** WORK ITEM **
Make a verbatim transcription of the records, without the pictures.

(Collected data)
****************

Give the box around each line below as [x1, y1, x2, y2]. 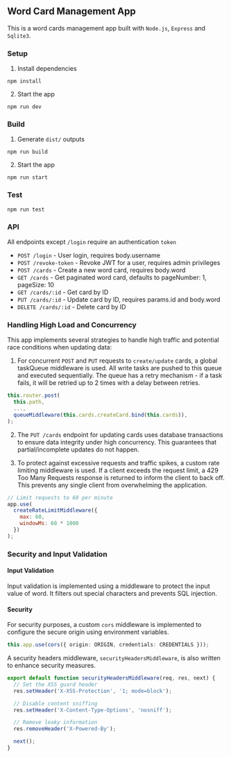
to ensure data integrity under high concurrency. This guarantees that [17, 438, 217, 446]
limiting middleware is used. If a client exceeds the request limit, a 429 [17, 466, 219, 474]
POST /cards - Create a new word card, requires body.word [17, 266, 186, 274]
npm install [7, 78, 42, 85]
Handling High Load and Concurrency [7, 320, 137, 329]
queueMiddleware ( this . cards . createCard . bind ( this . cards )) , [13, 411, 188, 418]
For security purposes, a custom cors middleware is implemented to [7, 621, 202, 629]
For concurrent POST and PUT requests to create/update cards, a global [17, 356, 218, 365]

****************

** RESULT OF THIS TASK **
Give the box around each line below as [x1, y1, x2, y2]. 
to ensure data integrity under high concurrency. This guarantees that [17, 438, 217, 446]
limiting middleware is used. If a client exceeds the request limit, a 429 [17, 466, 219, 474]
POST /cards - Create a new word card, requires body.word [17, 266, 186, 274]
npm install [7, 78, 42, 85]
Handling High Load and Concurrency [7, 320, 137, 329]
queueMiddleware ( this . cards . createCard . bind ( this . cards )) , [13, 411, 188, 418]
For security purposes, a custom cors middleware is implemented to [7, 621, 202, 629]
For concurrent POST and PUT requests to create/update cards, a global [17, 356, 218, 365]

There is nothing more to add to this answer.